Doktur gözüyle: ÇOCUK İSTİSMARI
Dr. N. Ercüment BEYHUN*
* Araştırma Görevlisi Dr., Hacettepe Üniversitesi Tıp Fakültesi Halk Sağlığı Anabilim Dalı
Şiddet, fiziksel veya duygusal travmaya neden olan kasıtlı güç kullanımı olarak kabul edilmektedir (1). Çocuklara uygulanan şiddet günümüzde en yaygın olan şiddet tiplerinden biridir. “Çocuk istismarı” en geniş anlamıyla, çocukların başta anne ve babaları olmak üzere, bakmakla yükümlü kimseler ve diğer yetişkinler tarafından fiziksel, duygusal, zihinsel veya cinsel gelişimlerini engelleyen ya da beden veya ruh sağlığına zarar veren, kaza sonucu olmayan durumlarla karşı karşıya bırakılmasıdır. “Çocuk ihmali” ise başta anne ve babaları olmak üzere, bakmakla yükümlü kimseler ve diğer yetişkinlerin çocuğun beslenme, giyinme, barınma, eğitim, sağlık ve sevgi gibi temel gereksinimlerini ihmal etmeleri sonucu çocuğun bedensel, duygusal, ahlaksal ya da sosyal gelişiminin engellenmesidir (2).
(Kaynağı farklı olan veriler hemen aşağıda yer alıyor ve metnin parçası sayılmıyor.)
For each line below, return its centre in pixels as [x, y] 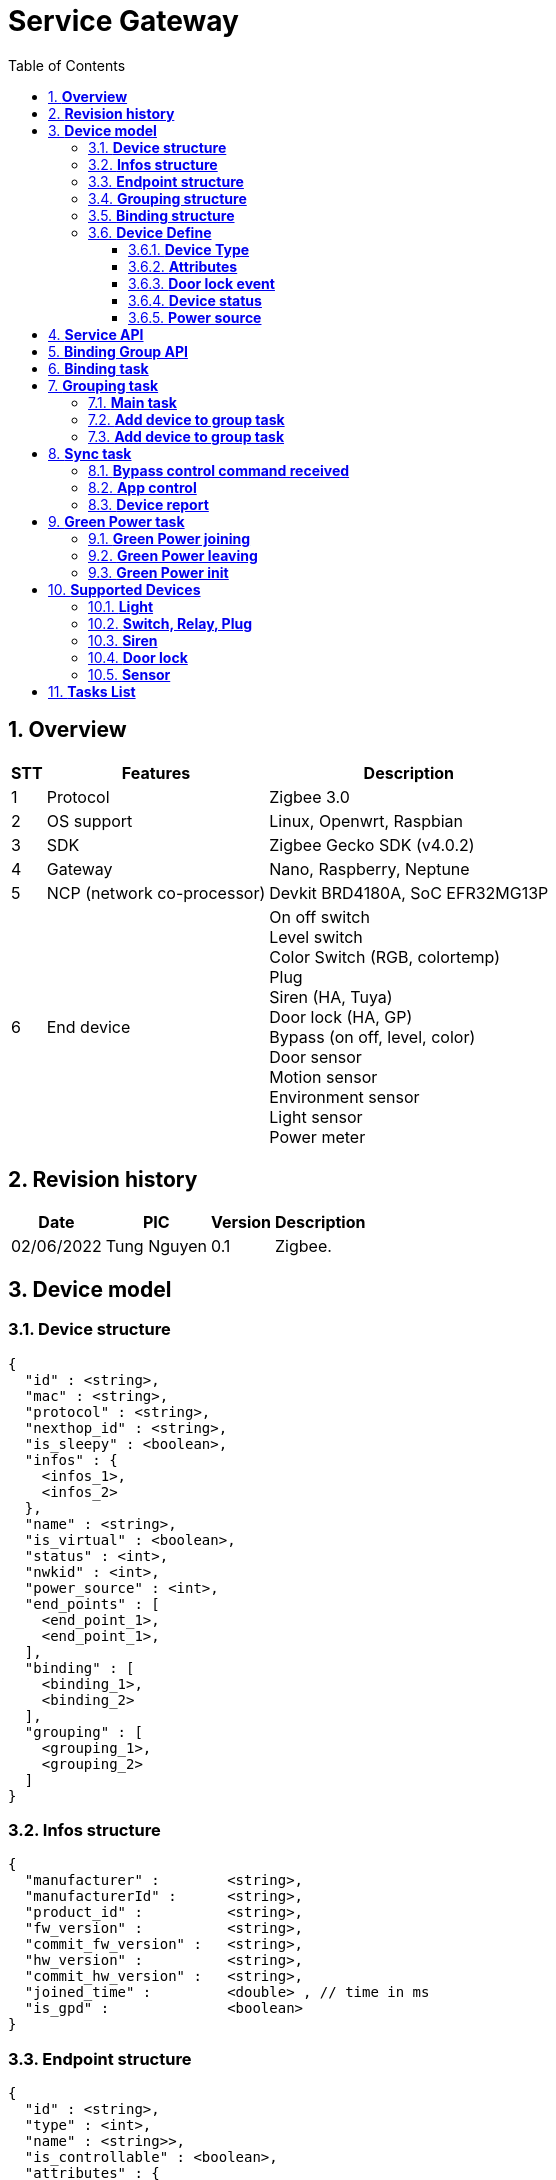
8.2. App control [142, 487]
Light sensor [316, 1116]
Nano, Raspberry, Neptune [369, 868]
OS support [89, 820]
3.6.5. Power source [195, 317]
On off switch [319, 916]
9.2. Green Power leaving [173, 555]
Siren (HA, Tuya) [331, 996]

Çocuklara yapılan kötü davranışlarla ilgili bilgiler arttıkça bu davranışların tek bir grup altında toplanmasının mümkün olmadığı ortaya çıkmıştır. Ailenin ve çocuğun geçmiş yaşantıları ve sosyal özellikleri istismar ve ihmal türlerinin farklılaşmasına yol açmıştır. ıstismar türleri, fiziksel, duygusal ve cinsel istismar olarak; ihmal türleri ise fiziksel ve duygusal ihmal olarak ele alınmaktadır. Birleşmiş Milletler Çocuklara Yardım Fonu, fiziksel istismarı, kaza sonucu olmayan, yasaklanmış, çocuğa acı veren, gelişme işlevselliğinde sürekli zarara yol açabilecek şiddet hareketleri olarak tanımlamıştır. Cinsel istismarı ise yetişkinlerin cinsel doyum için kandırarak, ikna ederek, ayartarak, zorlayarak veya mecbur ederek çocukla ilişki kurması, çocuğun para için pornografiye yöneltilmesi şeklinde tanımlanmaktadır. Çocuğun duygusal istismarı, yapılan veya yapılması gerekip de yapılmayan, toplumsal ve bilimsel standartlara göre psikolojik yönden hasar verici oldukları saptanan davranışlardır (2).
Halk sağlığı açısından bakıldığında; çocuk yaş grubunda hastalıklara bağlı ölümler azalırken kazalar ve şiddete bağlı ölümler artmaktadır. şiddete maruz kalma ve şiddet eylemi içinde olma oranlarının artması şiddetin ciddi bir halk sağlığı sorunu haline geldiğini göstermektedir (1). Dünya Sağlık Örgütü de şiddeti ve şiddetin önlenmesini bir halk sağlığı sorunu olarak belitmektedir (4). Dünya Sağlık Örgütü çocuklara uygulanan şiddet ile ilgili bazı risk faktörlerini belirlemiştir: Ebeveynlerin genç yaşta olması, ebeveynlerin ayrı yaşıyor olması, çocuğun istenmeyen bir gebelik sonrası doğmuş olması, ebeveynlerin de geçmiş yaşantılarında şiddete maruz kalmış olmaları, anneye yetersiz doğum öncesi bakım verilmiş olması, ailede bir bireyin fiziksel ve/veya ruhsal hastalığının olması, ebeveynler arası ilişkilerde sorun olması, ailenin kalabalık olması, ailenin sosyoekonomik düzeyinin düşük olması, çocuğun engelli olması (3). Bütün bu risk faktörlerine ek olarak çocukları koruyan yasaların yetersiz olması, toplumdaki sosyal eşitsizlikler, savaşlar, silahlanma ve medyadaki şiddet mevcut riski daha da artırmaktadır (1). Bütün sosyoekonomik gruplar ve aile yapılarında şiddet izlenebilmektedir (4).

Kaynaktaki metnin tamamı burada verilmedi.